The distinction is between “the thing cannot be done” and “I cannot do it.” The former refers to that which is objectively impracticable, and the latter to that which is subjectively impracticable. A buyer is liable for the purchase price of a house, and his inability to raise the money does not excuse him or allow him to escape from a suit for damages when the seller tenders the deed. But if the agreement was that he would transport her in his car, then the circumstances make his performance objectively impracticable—the equivalent of impossible—and he is excused.
Commercial Impracticability
This common-law concept of impracticability has been adopted by the UCC. [9]When performance cannot be undertaken except with extreme difficulty or at highly unreasonable expense, it might be excused on the theory of commercial impracticability. The courts allow a considerable degree of fluctuation in market prices, inflation, weather, and other economic and natural conditions before holding that an extraordinary circumstance has occurred. A manufacturer that based its selling price on last year’s costs for raw materials could not avoid its contracts by claiming that inflation within the historical range had made it difficult or unprofitable to meet its commitments.
Frustration of Purpose
If the parties made a basic assumption, express or implied, that certain circumstances would not arise, but they do arise, then a party is discharged from performing his duties if his principal purpose in making the contract has been “substantially frustrated.” This is not a rule of objective impossibility. It operates even though the parties easily might be able to carry out their contractual duties. The purpose that is frustrated must be the core of the contract, known and understood by both parties, and the level of frustration must be severe; that is, the value of the contract to the party seeking to be discharged must be destroyed or nearly destroyed.
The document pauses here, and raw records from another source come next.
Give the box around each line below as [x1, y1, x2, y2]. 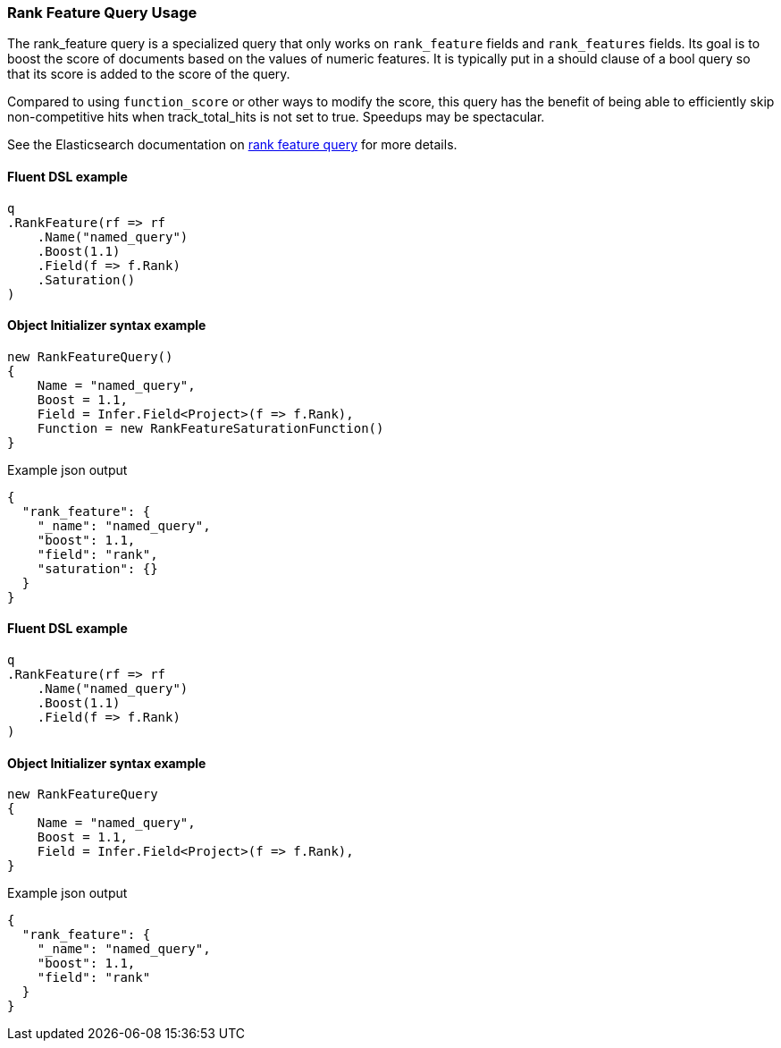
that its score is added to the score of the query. [7, 66, 290, 82]
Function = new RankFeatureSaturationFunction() [37, 420, 384, 435]
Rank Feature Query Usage [7, 4, 197, 21]
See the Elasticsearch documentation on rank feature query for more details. [7, 137, 458, 153]
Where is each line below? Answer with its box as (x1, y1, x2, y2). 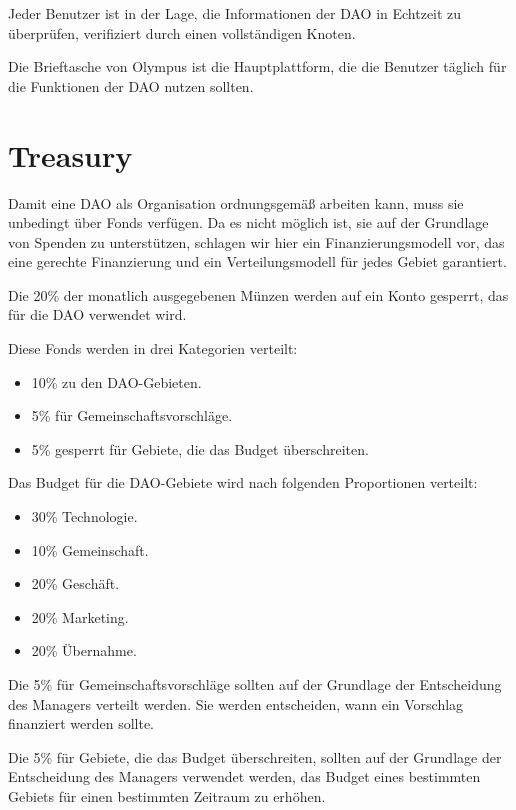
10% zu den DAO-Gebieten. (31, 371, 202, 392)
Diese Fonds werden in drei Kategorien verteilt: (8, 338, 298, 359)
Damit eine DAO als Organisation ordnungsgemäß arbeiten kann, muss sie (8, 192, 464, 213)
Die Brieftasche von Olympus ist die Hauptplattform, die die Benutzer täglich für (8, 56, 507, 77)
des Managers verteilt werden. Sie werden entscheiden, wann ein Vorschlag (8, 693, 464, 714)
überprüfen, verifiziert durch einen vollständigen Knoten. (8, 22, 356, 43)
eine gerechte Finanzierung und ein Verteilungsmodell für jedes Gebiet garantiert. (8, 251, 507, 272)
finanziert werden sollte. (8, 713, 154, 734)
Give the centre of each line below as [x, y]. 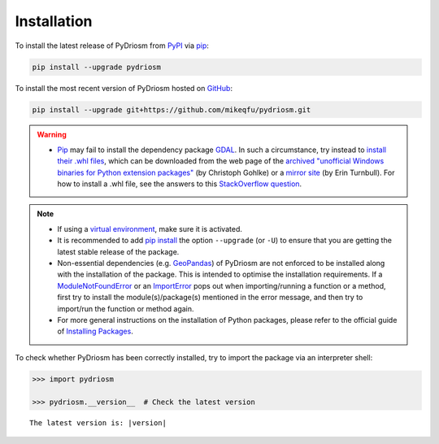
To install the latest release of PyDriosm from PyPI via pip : [112, 46]
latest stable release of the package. [118, 251]
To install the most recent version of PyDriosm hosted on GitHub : [124, 88]
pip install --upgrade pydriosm [97, 67]
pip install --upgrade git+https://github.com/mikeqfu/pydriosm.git [172, 109]
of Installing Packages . [95, 331]
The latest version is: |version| [98, 423]
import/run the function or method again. [126, 308]
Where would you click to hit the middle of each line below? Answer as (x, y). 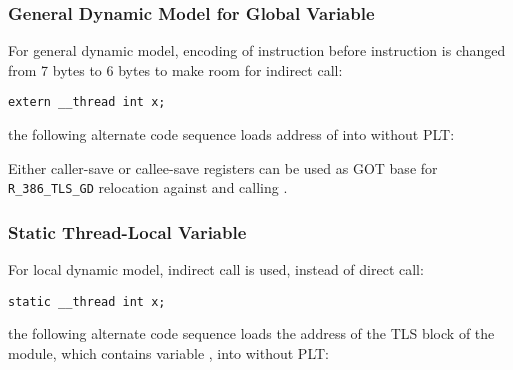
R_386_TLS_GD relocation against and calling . (148, 187)
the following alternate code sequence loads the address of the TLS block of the (251, 333)
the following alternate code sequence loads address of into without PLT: (231, 134)
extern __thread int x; (87, 102)
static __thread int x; (87, 301)
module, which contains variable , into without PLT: (168, 352)
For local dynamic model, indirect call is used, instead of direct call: (216, 269)
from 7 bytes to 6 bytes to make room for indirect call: (175, 69)
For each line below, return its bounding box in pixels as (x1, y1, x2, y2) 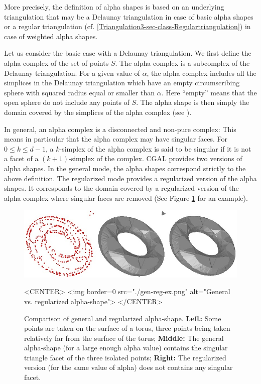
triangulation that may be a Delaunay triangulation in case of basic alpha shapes (4, 11, 253, 22)
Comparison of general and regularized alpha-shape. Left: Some (24, 313, 221, 323)
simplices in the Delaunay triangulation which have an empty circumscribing (4, 77, 240, 88)
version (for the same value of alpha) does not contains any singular (24, 362, 233, 372)
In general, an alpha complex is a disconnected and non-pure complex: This (4, 123, 236, 134)
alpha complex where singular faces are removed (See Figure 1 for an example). (4, 192, 248, 203)
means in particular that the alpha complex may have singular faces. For (4, 134, 228, 144)
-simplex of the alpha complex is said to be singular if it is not (59, 143, 251, 154)
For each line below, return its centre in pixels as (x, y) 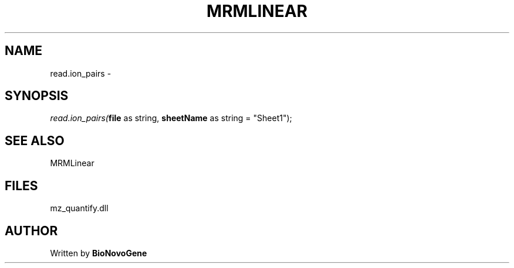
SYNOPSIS (37, 96)
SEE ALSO (35, 140)
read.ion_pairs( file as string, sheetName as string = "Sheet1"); (171, 118)
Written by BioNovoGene (99, 253)
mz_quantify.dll (79, 208)
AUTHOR (31, 231)
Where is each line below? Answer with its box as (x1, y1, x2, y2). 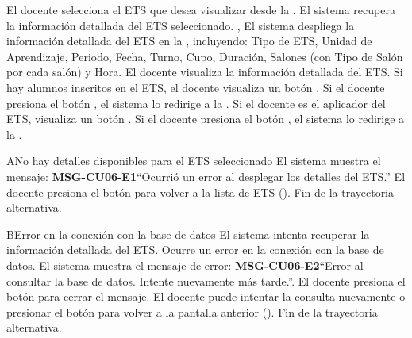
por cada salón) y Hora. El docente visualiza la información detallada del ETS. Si (6, 63, 403, 80)
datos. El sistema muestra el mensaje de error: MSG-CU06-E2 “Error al (6, 256, 364, 273)
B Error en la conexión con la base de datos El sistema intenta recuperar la (6, 225, 370, 242)
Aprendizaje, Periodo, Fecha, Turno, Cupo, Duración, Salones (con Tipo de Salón (6, 48, 403, 64)
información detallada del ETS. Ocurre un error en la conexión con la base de (6, 241, 384, 258)
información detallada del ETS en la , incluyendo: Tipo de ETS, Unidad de (6, 33, 372, 49)
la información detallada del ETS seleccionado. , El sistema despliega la (6, 17, 355, 33)
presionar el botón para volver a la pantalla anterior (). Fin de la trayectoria (6, 303, 378, 320)
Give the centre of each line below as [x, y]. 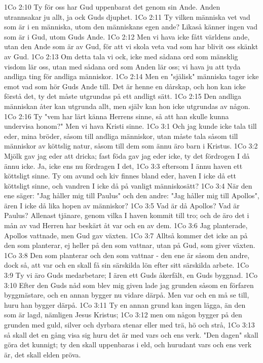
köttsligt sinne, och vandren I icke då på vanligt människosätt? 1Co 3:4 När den [128, 185]
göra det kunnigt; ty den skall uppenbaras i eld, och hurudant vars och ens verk [128, 344]
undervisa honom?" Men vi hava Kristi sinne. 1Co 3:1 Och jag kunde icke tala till [130, 126]
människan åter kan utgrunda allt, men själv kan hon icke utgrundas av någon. [127, 106]
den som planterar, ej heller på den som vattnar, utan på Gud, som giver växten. [130, 245]
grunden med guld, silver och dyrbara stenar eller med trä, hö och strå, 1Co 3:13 [129, 324]
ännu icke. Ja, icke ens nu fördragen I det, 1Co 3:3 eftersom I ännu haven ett [123, 166]
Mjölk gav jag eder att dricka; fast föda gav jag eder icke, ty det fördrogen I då [127, 155]
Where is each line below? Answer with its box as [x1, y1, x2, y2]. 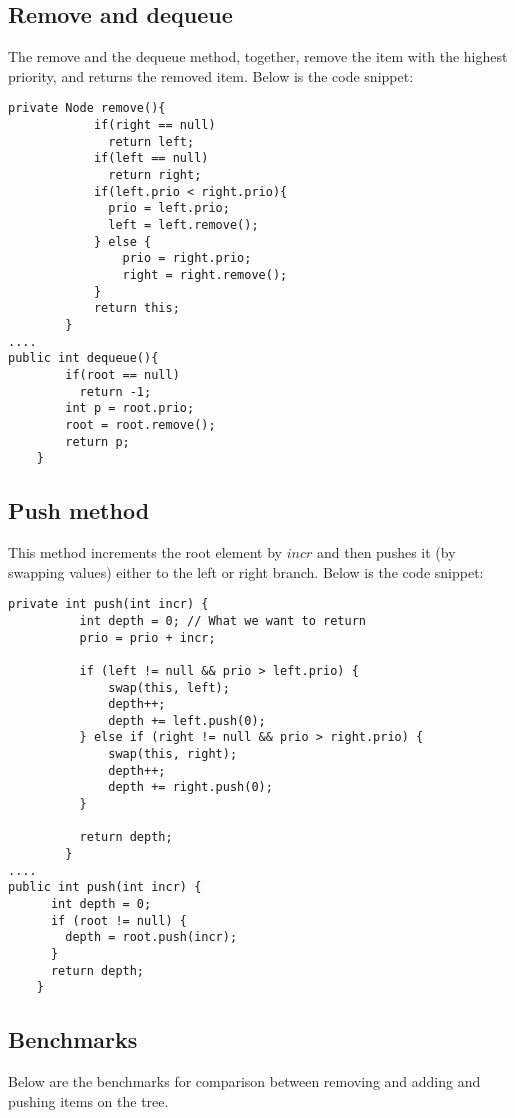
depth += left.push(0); [108, 713, 266, 728]
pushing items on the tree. [8, 1090, 169, 1111]
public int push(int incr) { [8, 880, 202, 895]
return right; [108, 168, 202, 183]
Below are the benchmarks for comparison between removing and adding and [8, 1071, 481, 1092]
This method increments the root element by [8, 542, 282, 563]
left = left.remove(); [108, 217, 259, 232]
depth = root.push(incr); [65, 930, 238, 945]
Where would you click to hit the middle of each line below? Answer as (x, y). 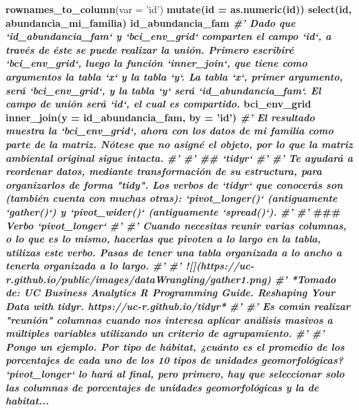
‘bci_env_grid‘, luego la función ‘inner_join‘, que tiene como (156, 63)
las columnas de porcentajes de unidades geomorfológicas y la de (162, 387)
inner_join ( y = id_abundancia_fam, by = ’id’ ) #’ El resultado (160, 117)
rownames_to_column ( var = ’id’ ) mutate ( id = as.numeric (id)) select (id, (179, 9)
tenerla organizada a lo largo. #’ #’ (94, 266)
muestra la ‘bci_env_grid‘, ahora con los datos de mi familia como (170, 131)
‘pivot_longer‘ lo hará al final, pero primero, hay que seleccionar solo (175, 374)
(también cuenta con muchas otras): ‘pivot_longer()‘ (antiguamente (172, 198)
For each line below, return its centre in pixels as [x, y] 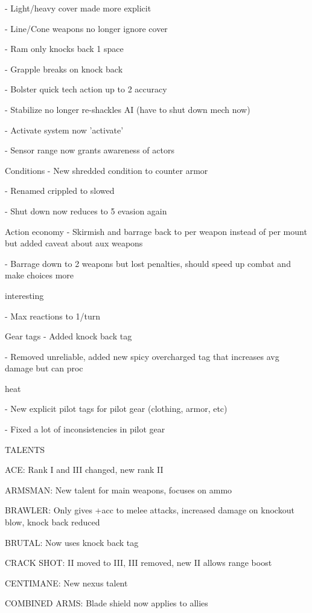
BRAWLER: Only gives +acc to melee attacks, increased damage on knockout [150, 510]
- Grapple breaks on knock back [64, 69]
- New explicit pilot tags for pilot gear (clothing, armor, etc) [116, 409]
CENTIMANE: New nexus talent [66, 583]
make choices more [40, 275]
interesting [24, 295]
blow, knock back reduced [53, 522]
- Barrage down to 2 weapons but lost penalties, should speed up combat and [148, 263]
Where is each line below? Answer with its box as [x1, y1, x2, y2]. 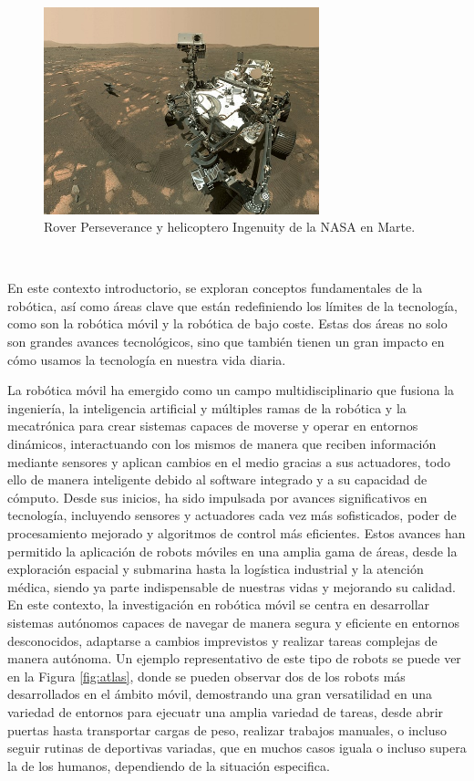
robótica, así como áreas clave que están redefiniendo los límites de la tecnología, [7, 296, 458, 315]
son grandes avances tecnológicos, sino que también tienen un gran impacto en [7, 332, 445, 351]
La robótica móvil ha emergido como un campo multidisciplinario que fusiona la [7, 380, 455, 400]
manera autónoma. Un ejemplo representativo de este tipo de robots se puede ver [7, 649, 461, 668]
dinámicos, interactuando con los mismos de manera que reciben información [7, 434, 437, 453]
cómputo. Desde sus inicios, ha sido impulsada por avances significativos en [7, 487, 428, 506]
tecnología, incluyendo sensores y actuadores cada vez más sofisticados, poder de [7, 505, 457, 525]
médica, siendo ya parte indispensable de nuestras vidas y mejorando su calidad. [7, 577, 456, 596]
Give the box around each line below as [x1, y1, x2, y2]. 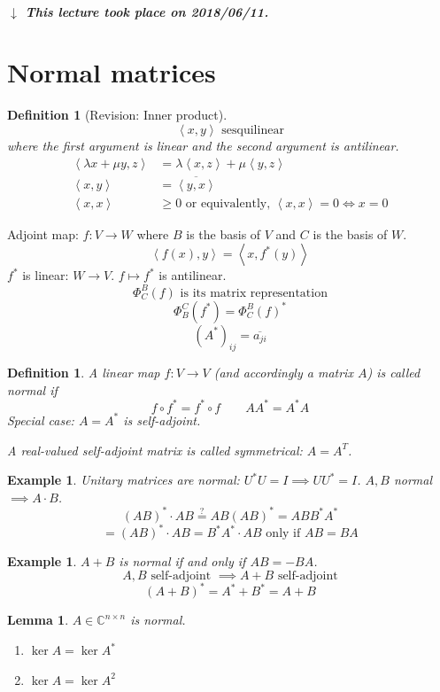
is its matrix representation [180, 286, 328, 299]
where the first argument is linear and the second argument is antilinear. [7, 136, 399, 154]
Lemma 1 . [7, 610, 69, 629]
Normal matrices [7, 54, 216, 90]
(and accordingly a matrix [213, 363, 353, 382]
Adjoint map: [7, 224, 79, 243]
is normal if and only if [119, 552, 246, 571]
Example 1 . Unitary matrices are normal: [7, 470, 240, 489]
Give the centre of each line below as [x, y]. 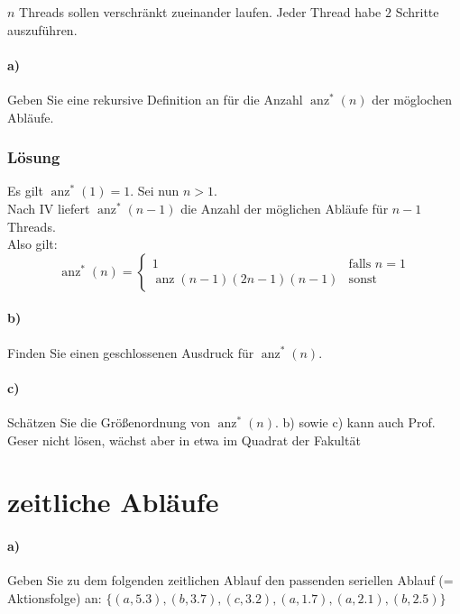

D. Other Methods of Discharge
Cancellation, Destruction, or Surrender
An obligee may unilaterally discharge the obligor’s duty toward him by canceling, destroying, or surrendering the written document embodying the contract or other evidence of the duty. No consideration is necessary; in effect, the obligee is making a gift of the right that he possesses. No particular method of cancellation, destruction, or surrender is necessary, as long as the obligee manifests his intent that the effect of his act is to discharge the duty.
Power of Avoidance
A contractual duty can be discharged if the obligor can avoid the contract. As discussed in Chapter 10 "Real Assent", a contract is either void or can be avoided if one of the parties lacked capacity (infancy, insanity); if there has been duress, undue influence, misrepresentation, or mistake; or the contract is determined to be unconscionable.
Statute of Limitations
When an obligor has breached a contract, the obligee has the right to sue in court for a remedy. But that right does not last forever. Every state has statutes of limitations that establish time periods within which the suit must be brought (different time periods are spelled out for different types of legal wrongs: contract breach, various types of torts, and so on). The time period for contract actions under most statutes of limitations ranges between two and six years. The UCC has a four-year statute of limitations.
Bankruptcy
Under the federal bankruptcy laws as discussed in (Reference mayer_1.0-ch30 not found in Book), certain obligations are discharged once a court declares a debtor to be bankrupt. The law spells out the particular types of debts that are canceled upon bankruptcy.